This project is designed to scrape player data from a list of URLs, save the scraped data into a CSV file, and then update a database with the scraped information. It includes functionality to handle command-line inputs for the URLs file and ensures data integrity by checking for valid CSV files and non-null data.
- Scrapes player data from given URLs.
- Saves valid scraped data into a CSV file.
- Loads initial database information from given playerData.CSV file.
- Updates a SQLite database with the scraped data.
- SQL queries for insight into data.
- Command-line interface for easy use.
- Python 3.x
- Pandas
- Other dependencies as listed in
requirements.txt
- Clone the repository and navigate to the project directory.
- Install the required Python packages:
pip install -r requirements.txt
- Prepare a CSV file containing the URLs to scrape, with each URL in a new line.
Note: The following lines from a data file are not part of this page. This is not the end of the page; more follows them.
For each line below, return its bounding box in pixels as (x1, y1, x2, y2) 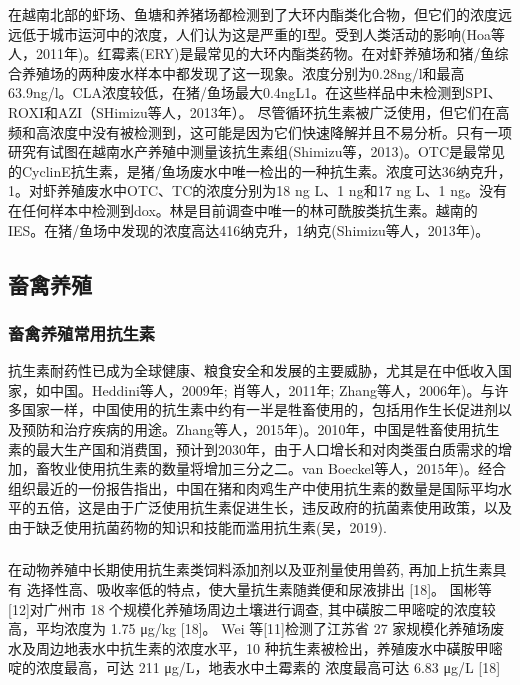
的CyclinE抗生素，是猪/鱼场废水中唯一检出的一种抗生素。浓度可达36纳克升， (8, 160, 512, 181)
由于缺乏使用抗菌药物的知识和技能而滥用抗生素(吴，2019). (8, 516, 387, 537)
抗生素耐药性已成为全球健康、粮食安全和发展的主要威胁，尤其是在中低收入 (8, 360, 498, 381)
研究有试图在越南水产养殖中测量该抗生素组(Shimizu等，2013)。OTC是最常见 (8, 141, 506, 162)
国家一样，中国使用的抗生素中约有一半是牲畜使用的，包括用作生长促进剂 (21, 399, 498, 420)
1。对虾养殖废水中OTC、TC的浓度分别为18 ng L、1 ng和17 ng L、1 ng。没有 (8, 180, 507, 201)
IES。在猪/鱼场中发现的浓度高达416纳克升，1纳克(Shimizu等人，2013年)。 (8, 219, 490, 240)
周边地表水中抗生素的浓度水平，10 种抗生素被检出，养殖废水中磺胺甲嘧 (35, 637, 503, 658)
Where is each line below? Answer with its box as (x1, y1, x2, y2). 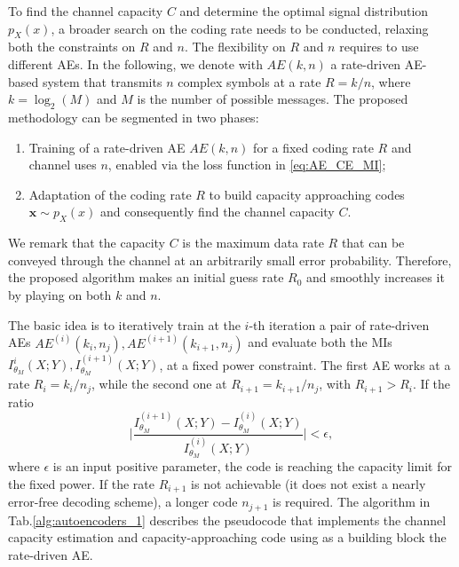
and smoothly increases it (306, 268, 445, 287)
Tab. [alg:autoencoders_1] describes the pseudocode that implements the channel (8, 510, 447, 529)
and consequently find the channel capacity (99, 202, 335, 221)
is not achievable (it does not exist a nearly (191, 474, 426, 492)
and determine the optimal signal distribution (179, 2, 429, 20)
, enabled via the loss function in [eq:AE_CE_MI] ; (107, 155, 386, 174)
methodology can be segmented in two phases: (8, 107, 259, 126)
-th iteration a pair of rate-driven (249, 315, 430, 334)
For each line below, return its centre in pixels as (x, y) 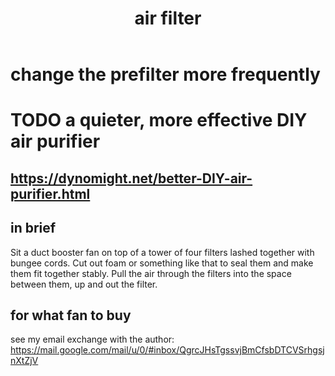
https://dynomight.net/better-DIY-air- (131, 178)
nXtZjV (24, 361)
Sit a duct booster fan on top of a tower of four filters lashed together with (162, 252)
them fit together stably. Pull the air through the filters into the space (151, 273)
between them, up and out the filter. (84, 284)
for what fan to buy (71, 315)
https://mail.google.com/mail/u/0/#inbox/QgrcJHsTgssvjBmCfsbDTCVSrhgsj (167, 350)
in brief (33, 228)
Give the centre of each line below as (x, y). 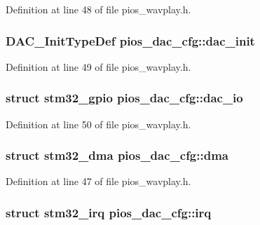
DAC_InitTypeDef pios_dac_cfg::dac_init (130, 40)
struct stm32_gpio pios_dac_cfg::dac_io (124, 98)
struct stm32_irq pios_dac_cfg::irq (109, 212)
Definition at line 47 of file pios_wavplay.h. (98, 181)
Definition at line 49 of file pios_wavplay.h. (98, 66)
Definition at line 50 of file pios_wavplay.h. (98, 124)
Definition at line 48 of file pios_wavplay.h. (98, 9)
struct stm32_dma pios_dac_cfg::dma (117, 155)
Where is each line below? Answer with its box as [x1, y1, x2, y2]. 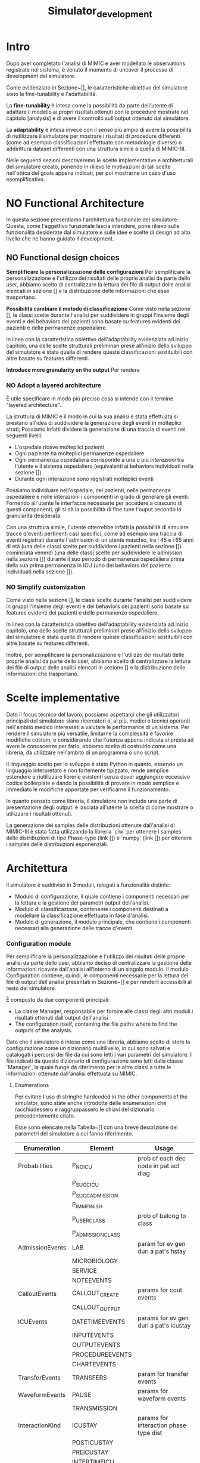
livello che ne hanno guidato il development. [6, 235, 114, 242]
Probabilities [17, 1162, 53, 1170]
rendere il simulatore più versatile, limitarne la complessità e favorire [6, 730, 174, 737]
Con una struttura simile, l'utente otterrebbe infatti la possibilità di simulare [6, 523, 189, 530]
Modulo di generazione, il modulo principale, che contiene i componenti [14, 918, 191, 925]
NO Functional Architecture [6, 196, 145, 210]
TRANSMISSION [71, 1404, 118, 1412]
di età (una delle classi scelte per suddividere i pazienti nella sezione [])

- Run the scraper script with the path to your URLs file:
python run_scraper.py path/to/your/urls_file.csv
- Run rest of the code - database loading:
python run_import_data.py
This will save the scraped data into scraped_player_data.csv
in the data folder.
To run tests verifying the correctness of the scraping and data processing: In tests folder:
python -m unittest test_scraper_output.py or python -m unittest test_scraper.py
In sql_queries folder, there are three sql queries that correspond to the three queries in pdf on page 2. In csv files are results of each query.